Many people are very familiar with the Miranda right to counsel. Watch any popular television show and chances are that you will see an accused invoke his or her right to counsel, under the Fifth Amendment to the United States Constitution.
The issue of Miranda warnings and 5th Amendment Right to Counsel can get complicated. It is important to seek the guidance of an experienced criminal defense attorney right away if you have become the target of a criminal investigation.
First and foremost, you should understand that the key to Miranda rights is silence. If you fail to exercise the right to remain silent, then Miranda will not protect you.
All Questioning Must Cease Once an Attorney is Requested
If you are in police custody and you are being questioned, you can at any time prior or during the interrogation ask for counsel. Once you ask, the questioning must cease until you are able to speak with an attorney.

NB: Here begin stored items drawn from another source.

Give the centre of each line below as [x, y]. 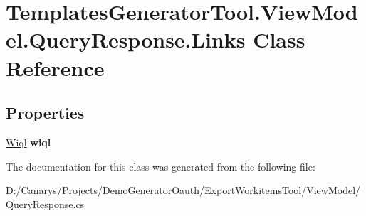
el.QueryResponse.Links [126, 39]
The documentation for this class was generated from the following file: [161, 166]
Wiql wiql [28, 142]
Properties [45, 113]
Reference [55, 67]
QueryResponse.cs [45, 204]
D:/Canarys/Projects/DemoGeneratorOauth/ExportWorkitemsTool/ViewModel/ [183, 190]
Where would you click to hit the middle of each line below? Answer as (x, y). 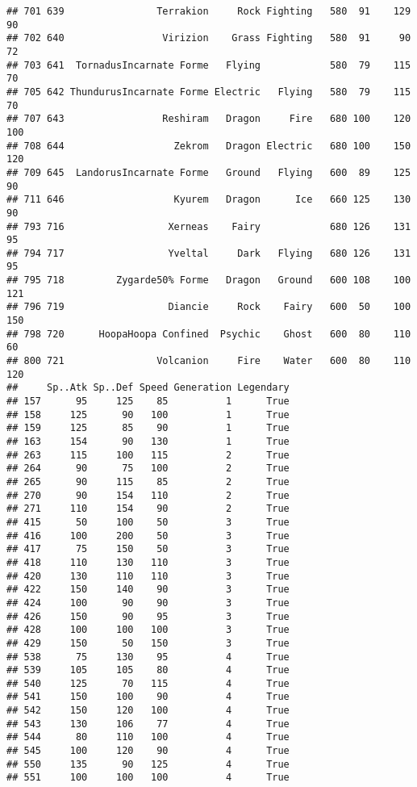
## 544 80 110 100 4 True (148, 737)
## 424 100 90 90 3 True (148, 603)
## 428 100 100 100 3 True (148, 630)
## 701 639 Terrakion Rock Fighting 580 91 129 (209, 11)
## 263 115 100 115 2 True (148, 455)
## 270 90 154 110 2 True (148, 495)
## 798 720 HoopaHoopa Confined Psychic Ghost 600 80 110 (209, 334)
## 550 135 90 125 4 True (148, 764)

Remember, do not be ambiguous about your request for counsel, stating merely that you think you should have counsel may not be enough to prompt the officers to stop the interrogation.
You Can Waive Your Right To Counsel If You Do Not Remain Silent
It is understandable that you may be afraid and not thinking clearly when you are being interrogated. It may also take a considerable amount of time for you to have a hired attorney speak with you or have a state attorney be appointed for you.
In that time frame, it is quite possible that the anxiety and fear may cause you to ask questions yourself. If you ask questions yourself, even as simple as “what is going to happen to me now?” You may conceivably waive your right to counsel.
Miranda Applies Only to Custodial Interrogation
Your Fifth Amendment right to counsel only applies to a custodial interrogation. This gives rise to the obvious question of what is a custodial interrogation? The definition can be somewhat confusing but the basics are pretty clear.
This means that you were already arrested either at the scene or by warrant and the investigating officers are questioning you about the alleged crime. You have a right to have your attorney present during the interrogation, not just to speak with the attorney. So make sure that you do not answer any questions until you consult with your attorney, and the attorney is present.
A Stop Is Not Necessarily a Custodial Interrogation
In many instances, you may be confused as to what is a custodial interrogation. For instance, if you are stopped for a traffic infraction, or if you are approached by a police officer on the street, and the officer asks for you to identify yourself, that is not a custodial interrogation.
However, the stop can turn into a custodial investigation if you are not free to leave. Likewise, it may turn into a custodial interrogation if you do not believe you are free to leave. As you might imagine, this issue can be hotly disputed on both sides.
Request an Attorney If the Answers May Incriminate You (or Even if they Won’t)
You should request an attorney immediately if you are being questioned about a crime and you may be the target of the investigation. You should request an attorney if the answers may incriminate you.
Perhaps just as importantly, you should request an attorney if you are not sure. The friendly police officer is there to investigate a crime and prosecute. He is not your friend. Rest assured, the friendly conversation you are having may and will be used against you if it can.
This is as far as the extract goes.